● **TASK**
Return all the entries exactly. No pictures.

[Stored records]
####

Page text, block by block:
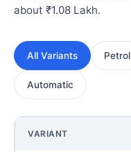
about ₹1.08 Lakh.
All Variants Petrol
Automatic
VARIANT
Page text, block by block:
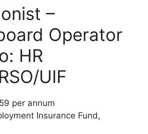
–
Operator
HR
UIF
per annum
Insurance Fund,
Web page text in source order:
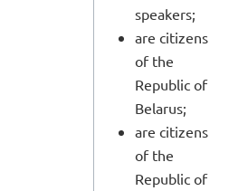
speakers;
are citizens
of the
Republic of
Belarus;
are citizens
of the
Republic of
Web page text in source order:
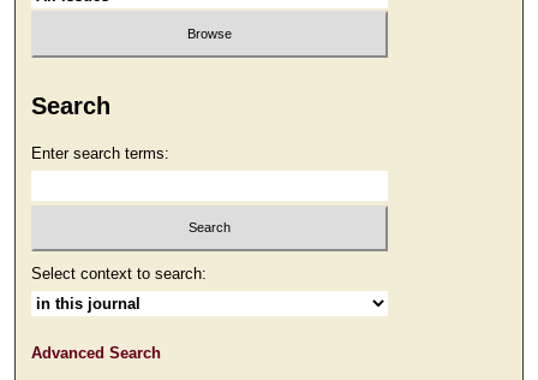
Search
Enter search terms:
Select context to search:
Advanced Search
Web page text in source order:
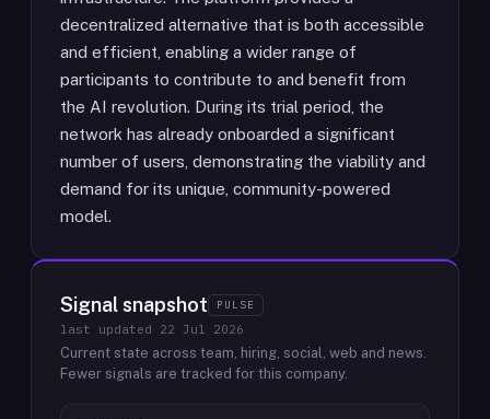
decentralized alternative that is both accessible
and efficient, enabling a wider range of
participants to contribute to and benefit from
the AI revolution. During its trial period, the
network has already onboarded a significant
number of users, demonstrating the viability and
demand for its unique, community-powered
model.
Signal snapshot PULSE
last updated 22 Jul 2026
Current state across team, hiring, social, web and news.
Fewer signals are tracked for this company.
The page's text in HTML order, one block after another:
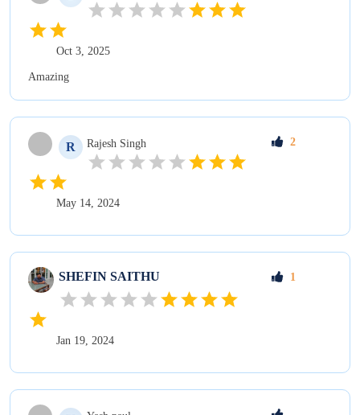
Oct 3, 2025
Amazing
R Rajesh Singh
May 14, 2024
2
SHEFIN SAITHU
Jan 19, 2024
1
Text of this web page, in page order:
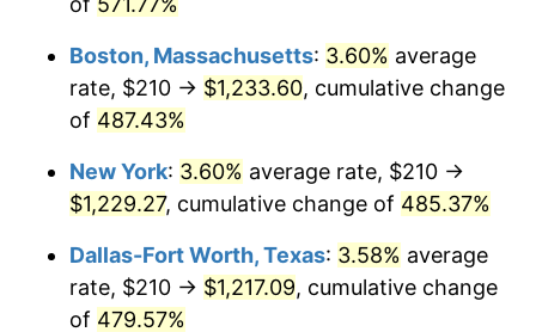
2004 $697.17
$720.79 3.39%
2006 $744.04
2007 $765.23 2.85%
2009 $791.79 -0.36%
Boston, Massachusetts: 3.60% average
rate, $210 → $1,233.60, cumulative change
of 487.43%
New York: 3.60% average rate, $210 →
$1,229.27, cumulative change of 485.37%
Dallas-Fort Worth, Texas: 3.58% average
rate, $210 → $1,217.09, cumulative change
of 479.57%
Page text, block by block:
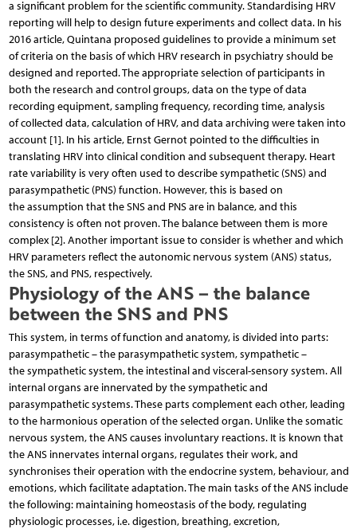
a significant problem for the scientific community. Standardising HRV
reporting will help to design future experiments and collect data. In his
2016 article, Quintana proposed guidelines to provide a minimum set
of criteria on the basis of which HRV research in psychiatry should be
designed and reported. The appropriate selection of participants in
both the research and control groups, data on the type of data
recording equipment, sampling frequency, recording time, analysis
of collected data, calculation of HRV, and data archiving were taken into
account [1]. In his article, Ernst Gernot pointed to the difficulties in
translating HRV into clinical condition and subsequent therapy. Heart
rate variability is very often used to describe sympathetic (SNS) and
parasympathetic (PNS) function. However, this is based on
the assumption that the SNS and PNS are in balance, and this
consistency is often not proven. The balance between them is more
complex [2]. Another important issue to consider is whether and which
HRV parameters reflect the autonomic nervous system (ANS) status,
the SNS, and PNS, respectively.
Physiology of the ANS – the balance
between the SNS and PNS
This system, in terms of function and anatomy, is divided into parts:
parasympathetic – the parasympathetic system, sympathetic –
the sympathetic system, the intestinal and visceral-sensory system. All
internal organs are innervated by the sympathetic and
parasympathetic systems. These parts complement each other, leading
to the harmonious operation of the selected organ. Unlike the somatic
nervous system, the ANS causes involuntary reactions. It is known that
the ANS innervates internal organs, regulates their work, and
synchronises their operation with the endocrine system, behaviour, and
emotions, which facilitate adaptation. The main tasks of the ANS include
the following: maintaining homeostasis of the body, regulating
physiologic processes, i.e. digestion, breathing, excretion,
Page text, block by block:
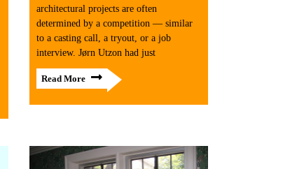
architectural projects are often
determined by a competition — similar
to a casting call, a tryout, or a job
interview. Jørn Utzon had just
Read More

####

● **YOUR RESPONSE**
Page text, block by block:
about ₹1.08 Lakh.
All Variants Petrol
Automatic
VARIANT
Page text, block by block:
–
Operator
HR
UIF
per annum
Insurance Fund,
Web page text in source order:
speakers;
are citizens
of the
Republic of
Belarus;
are citizens
of the
Republic of
Web page text in source order:
Search
Enter search terms:
Select context to search:
Advanced Search
Web page text in source order:
decentralized alternative that is both accessible
and efficient, enabling a wider range of
participants to contribute to and benefit from
the AI revolution. During its trial period, the
network has already onboarded a significant
number of users, demonstrating the viability and
demand for its unique, community-powered
model.
Signal snapshot PULSE
last updated 22 Jul 2026
Current state across team, hiring, social, web and news.
Fewer signals are tracked for this company.
The page's text in HTML order, one block after another:
Oct 3, 2025
Amazing
R Rajesh Singh
May 14, 2024
2
SHEFIN SAITHU
Jan 19, 2024
1
Text of this web page, in page order:
2004 $697.17
$720.79 3.39%
2006 $744.04
2007 $765.23 2.85%
2009 $791.79 -0.36%
Boston, Massachusetts: 3.60% average
rate, $210 → $1,233.60, cumulative change
of 487.43%
New York: 3.60% average rate, $210 →
$1,229.27, cumulative change of 485.37%
Dallas-Fort Worth, Texas: 3.58% average
rate, $210 → $1,217.09, cumulative change
of 479.57%
Page text, block by block:
a significant problem for the scientific community. Standardising HRV
reporting will help to design future experiments and collect data. In his
2016 article, Quintana proposed guidelines to provide a minimum set
of criteria on the basis of which HRV research in psychiatry should be
designed and reported. The appropriate selection of participants in
both the research and control groups, data on the type of data
recording equipment, sampling frequency, recording time, analysis
of collected data, calculation of HRV, and data archiving were taken into
account [1]. In his article, Ernst Gernot pointed to the difficulties in
translating HRV into clinical condition and subsequent therapy. Heart
rate variability is very often used to describe sympathetic (SNS) and
parasympathetic (PNS) function. However, this is based on
the assumption that the SNS and PNS are in balance, and this
consistency is often not proven. The balance between them is more
complex [2]. Another important issue to consider is whether and which
HRV parameters reflect the autonomic nervous system (ANS) status,
the SNS, and PNS, respectively.
Physiology of the ANS – the balance
between the SNS and PNS
This system, in terms of function and anatomy, is divided into parts:
parasympathetic – the parasympathetic system, sympathetic –
the sympathetic system, the intestinal and visceral-sensory system. All
internal organs are innervated by the sympathetic and
parasympathetic systems. These parts complement each other, leading
to the harmonious operation of the selected organ. Unlike the somatic
nervous system, the ANS causes involuntary reactions. It is known that
the ANS innervates internal organs, regulates their work, and
synchronises their operation with the endocrine system, behaviour, and
emotions, which facilitate adaptation. The main tasks of the ANS include
the following: maintaining homeostasis of the body, regulating
physiologic processes, i.e. digestion, breathing, excretion,
Page text, block by block:
architectural projects are often
determined by a competition — similar
to a casting call, a tryout, or a job
interview. Jørn Utzon had just
Read More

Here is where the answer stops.